Nós definimos Formação Espiritual como:
Um processo que começa com a compreensão de que cada pessoa é um pecador separado de Deus. Ele leva em conta o projeto individual de cada um, as experiências de vida e os encontros com Cristo que os levam a um relacionamento pessoal de salvação com Jesus Cristo. A formação espiritual bíblica reconhece que o Espírito Santo utiliza o projeto e as experiências únicas de cada pessoa para transformá-la à imagem de Jesus Cristo. A formação espiritual bíblica descreve o processo completo que abrange o reconhecimento do pecado de uma pessoa, o arrependimento desse pecado e a redenção, regeneração e santificação do santo.
Cada uma de nossas vidas é uma jornada composta de experiências únicas que nos transformam e moldam em quem somos. Algumas experiências são boas; outras podem ser devastadoras. Independentemente disso, todas elas nos afetam de alguma forma.

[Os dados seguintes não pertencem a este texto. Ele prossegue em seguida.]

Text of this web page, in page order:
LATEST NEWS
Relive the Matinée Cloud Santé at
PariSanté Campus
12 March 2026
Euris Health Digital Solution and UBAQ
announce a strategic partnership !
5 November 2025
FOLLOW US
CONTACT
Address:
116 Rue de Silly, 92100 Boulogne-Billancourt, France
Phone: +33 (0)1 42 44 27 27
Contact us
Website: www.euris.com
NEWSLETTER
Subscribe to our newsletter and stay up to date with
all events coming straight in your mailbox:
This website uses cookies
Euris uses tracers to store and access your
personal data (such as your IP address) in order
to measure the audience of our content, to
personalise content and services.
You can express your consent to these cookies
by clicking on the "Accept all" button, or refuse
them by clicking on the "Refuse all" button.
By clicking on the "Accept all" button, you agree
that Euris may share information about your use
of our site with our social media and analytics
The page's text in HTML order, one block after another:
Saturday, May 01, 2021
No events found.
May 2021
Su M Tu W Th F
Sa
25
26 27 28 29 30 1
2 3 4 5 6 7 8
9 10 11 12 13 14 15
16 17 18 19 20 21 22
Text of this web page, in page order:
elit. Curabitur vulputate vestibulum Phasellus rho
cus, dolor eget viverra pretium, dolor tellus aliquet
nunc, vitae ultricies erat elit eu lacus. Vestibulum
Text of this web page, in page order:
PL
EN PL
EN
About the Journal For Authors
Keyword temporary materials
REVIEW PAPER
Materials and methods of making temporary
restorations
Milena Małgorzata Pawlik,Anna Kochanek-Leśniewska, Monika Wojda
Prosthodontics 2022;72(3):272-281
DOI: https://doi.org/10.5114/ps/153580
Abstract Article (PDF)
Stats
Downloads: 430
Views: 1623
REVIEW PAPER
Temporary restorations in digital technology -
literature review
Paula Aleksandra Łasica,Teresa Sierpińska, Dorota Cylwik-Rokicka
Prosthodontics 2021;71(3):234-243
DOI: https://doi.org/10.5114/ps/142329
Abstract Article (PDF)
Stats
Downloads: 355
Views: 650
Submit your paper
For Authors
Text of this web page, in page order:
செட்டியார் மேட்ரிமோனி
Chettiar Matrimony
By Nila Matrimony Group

A Igreja Cristã enfatiza o discipulado do crente e com razão, pois a formação de discípulos forma a comissão de Cristo para sua noiva. No entanto, a Igreja muitas vezes percebe o discipulado em um vácuo, não percebendo que o discipulado é um pequeno componente da formação espiritual e é, de fato, informado pelas experiências de vida de uma pessoa - sua jornada. Fazer discípulos fielmente exige que reconheçamos as experiências únicas e a composição da vida de cada pessoa e, em seguida, trabalhemos juntos nessas experiências para que cada um de nós cresça até os níveis de maturidade que Deus deseja para nós.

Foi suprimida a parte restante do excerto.